__Records from a data source__:
★ ★ ★

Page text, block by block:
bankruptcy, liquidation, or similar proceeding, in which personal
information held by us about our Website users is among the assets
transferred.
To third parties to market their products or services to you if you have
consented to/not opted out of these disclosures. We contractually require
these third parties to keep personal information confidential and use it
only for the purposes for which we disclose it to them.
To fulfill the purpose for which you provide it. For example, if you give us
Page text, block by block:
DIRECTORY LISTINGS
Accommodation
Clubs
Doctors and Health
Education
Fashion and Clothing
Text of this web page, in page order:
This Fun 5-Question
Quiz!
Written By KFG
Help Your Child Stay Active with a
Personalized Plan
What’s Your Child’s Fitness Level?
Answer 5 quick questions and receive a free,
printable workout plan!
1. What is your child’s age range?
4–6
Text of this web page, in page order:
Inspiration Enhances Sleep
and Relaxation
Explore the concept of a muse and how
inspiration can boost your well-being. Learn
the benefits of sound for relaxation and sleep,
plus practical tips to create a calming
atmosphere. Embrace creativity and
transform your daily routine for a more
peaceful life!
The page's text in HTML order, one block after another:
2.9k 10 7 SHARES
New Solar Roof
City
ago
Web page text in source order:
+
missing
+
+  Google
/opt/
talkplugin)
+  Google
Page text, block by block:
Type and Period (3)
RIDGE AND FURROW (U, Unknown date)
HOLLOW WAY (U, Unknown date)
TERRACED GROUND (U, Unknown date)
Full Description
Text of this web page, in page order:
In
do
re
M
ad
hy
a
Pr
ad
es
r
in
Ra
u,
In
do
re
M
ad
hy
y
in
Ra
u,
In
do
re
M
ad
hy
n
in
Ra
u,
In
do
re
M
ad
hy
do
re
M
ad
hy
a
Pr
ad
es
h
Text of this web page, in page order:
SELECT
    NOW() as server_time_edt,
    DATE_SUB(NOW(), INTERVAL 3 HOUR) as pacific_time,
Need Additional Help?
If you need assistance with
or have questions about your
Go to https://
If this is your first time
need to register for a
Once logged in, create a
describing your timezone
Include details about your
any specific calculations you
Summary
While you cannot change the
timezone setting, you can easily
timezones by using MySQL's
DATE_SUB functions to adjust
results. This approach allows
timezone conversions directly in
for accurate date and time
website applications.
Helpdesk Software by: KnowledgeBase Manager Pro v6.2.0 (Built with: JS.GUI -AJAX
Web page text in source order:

★ ★ ★

Quote the data above in full, changing nothing.

Page text, block by block:
bankruptcy, liquidation, or similar proceeding, in which personal
information held by us about our Website users is among the assets
transferred.
To third parties to market their products or services to you if you have
consented to/not opted out of these disclosures. We contractually require
these third parties to keep personal information confidential and use it
only for the purposes for which we disclose it to them.
To fulfill the purpose for which you provide it. For example, if you give us
Page text, block by block:
DIRECTORY LISTINGS
Accommodation
Clubs
Doctors and Health
Education
Fashion and Clothing
Text of this web page, in page order:
This Fun 5-Question
Quiz!
Written By KFG
Help Your Child Stay Active with a
Personalized Plan
What’s Your Child’s Fitness Level?
Answer 5 quick questions and receive a free,
printable workout plan!
1. What is your child’s age range?
4–6
Text of this web page, in page order:
Inspiration Enhances Sleep
and Relaxation
Explore the concept of a muse and how
inspiration can boost your well-being. Learn
the benefits of sound for relaxation and sleep,
plus practical tips to create a calming
atmosphere. Embrace creativity and
transform your daily routine for a more
peaceful life!
The page's text in HTML order, one block after another:
2.9k 10 7 SHARES
New Solar Roof
City
ago
Web page text in source order:
+
missing
+
+  Google
/opt/
talkplugin)
+  Google
Page text, block by block:
Type and Period (3)
RIDGE AND FURROW (U, Unknown date)
HOLLOW WAY (U, Unknown date)
TERRACED GROUND (U, Unknown date)
Full Description
Text of this web page, in page order:
In
do
re
M
ad
hy
a
Pr
ad
es
r
in
Ra
u,
In
do
re
M
ad
hy
y
in
Ra
u,
In
do
re
M
ad
hy
n
in
Ra
u,
In
do
re
M
ad
hy
do
re
M
ad
hy
a
Pr
ad
es
h
Text of this web page, in page order:
SELECT
    NOW() as server_time_edt,
    DATE_SUB(NOW(), INTERVAL 3 HOUR) as pacific_time,
Need Additional Help?
If you need assistance with
or have questions about your
Go to https://
If this is your first time
need to register for a
Once logged in, create a
describing your timezone
Include details about your
any specific calculations you
Summary
While you cannot change the
timezone setting, you can easily
timezones by using MySQL's
DATE_SUB functions to adjust
results. This approach allows
timezone conversions directly in
for accurate date and time
website applications.
Helpdesk Software by: KnowledgeBase Manager Pro v6.2.0 (Built with: JS.GUI -AJAX
Web page text in source order:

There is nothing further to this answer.